(Task data begins)

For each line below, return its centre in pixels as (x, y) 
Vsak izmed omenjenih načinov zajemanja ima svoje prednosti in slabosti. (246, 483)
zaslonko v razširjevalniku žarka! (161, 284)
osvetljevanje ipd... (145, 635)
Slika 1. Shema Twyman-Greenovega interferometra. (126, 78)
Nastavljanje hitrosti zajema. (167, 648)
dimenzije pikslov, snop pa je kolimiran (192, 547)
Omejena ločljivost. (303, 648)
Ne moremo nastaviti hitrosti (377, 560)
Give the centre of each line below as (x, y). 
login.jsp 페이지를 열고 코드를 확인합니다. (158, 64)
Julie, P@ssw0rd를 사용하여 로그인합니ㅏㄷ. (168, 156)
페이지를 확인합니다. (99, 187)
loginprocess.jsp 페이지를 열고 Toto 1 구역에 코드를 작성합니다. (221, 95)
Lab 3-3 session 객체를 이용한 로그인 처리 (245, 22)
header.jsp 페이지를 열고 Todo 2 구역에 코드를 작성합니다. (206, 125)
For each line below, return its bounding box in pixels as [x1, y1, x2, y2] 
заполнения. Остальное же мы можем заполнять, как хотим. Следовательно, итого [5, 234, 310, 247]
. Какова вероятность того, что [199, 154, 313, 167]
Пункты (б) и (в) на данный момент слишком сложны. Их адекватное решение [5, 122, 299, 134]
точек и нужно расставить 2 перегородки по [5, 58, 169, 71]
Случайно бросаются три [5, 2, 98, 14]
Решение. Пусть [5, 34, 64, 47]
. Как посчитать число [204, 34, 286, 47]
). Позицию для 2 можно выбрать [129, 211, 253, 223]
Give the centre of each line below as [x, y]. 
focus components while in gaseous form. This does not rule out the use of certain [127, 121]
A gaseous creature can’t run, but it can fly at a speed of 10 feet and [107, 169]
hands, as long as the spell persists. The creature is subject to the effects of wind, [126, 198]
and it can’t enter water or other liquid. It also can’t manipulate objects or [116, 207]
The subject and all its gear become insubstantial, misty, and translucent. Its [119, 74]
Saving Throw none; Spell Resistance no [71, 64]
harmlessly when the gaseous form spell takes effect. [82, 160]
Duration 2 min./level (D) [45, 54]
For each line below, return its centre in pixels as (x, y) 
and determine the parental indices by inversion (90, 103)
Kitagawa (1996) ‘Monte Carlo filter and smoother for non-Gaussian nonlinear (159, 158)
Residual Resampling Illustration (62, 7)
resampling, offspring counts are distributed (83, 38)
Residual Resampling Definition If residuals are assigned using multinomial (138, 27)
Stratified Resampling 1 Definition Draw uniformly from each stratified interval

(Task data ends)

From the line holding "Пункты (б) и" to the line holding "Kitagawa (1996) ‘Monte", inclusive, restate each line above exactly as written.

# Result of the task
Пункты (б) и (в) на данный момент слишком сложны. Их адекватное решение [5, 122, 299, 134]
точек и нужно расставить 2 перегородки по [5, 58, 169, 71]
Случайно бросаются три [5, 2, 98, 14]
Решение. Пусть [5, 34, 64, 47]
. Как посчитать число [204, 34, 286, 47]
). Позицию для 2 можно выбрать [129, 211, 253, 223]
Give the centre of each line below as [x, y]. 
focus components while in gaseous form. This does not rule out the use of certain [127, 121]
A gaseous creature can’t run, but it can fly at a speed of 10 feet and [107, 169]
hands, as long as the spell persists. The creature is subject to the effects of wind, [126, 198]
and it can’t enter water or other liquid. It also can’t manipulate objects or [116, 207]
The subject and all its gear become insubstantial, misty, and translucent. Its [119, 74]
Saving Throw none; Spell Resistance no [71, 64]
harmlessly when the gaseous form spell takes effect. [82, 160]
Duration 2 min./level (D) [45, 54]
For each line below, return its centre in pixels as (x, y) 
and determine the parental indices by inversion (90, 103)
Kitagawa (1996) ‘Monte Carlo filter and smoother for non-Gaussian nonlinear (159, 158)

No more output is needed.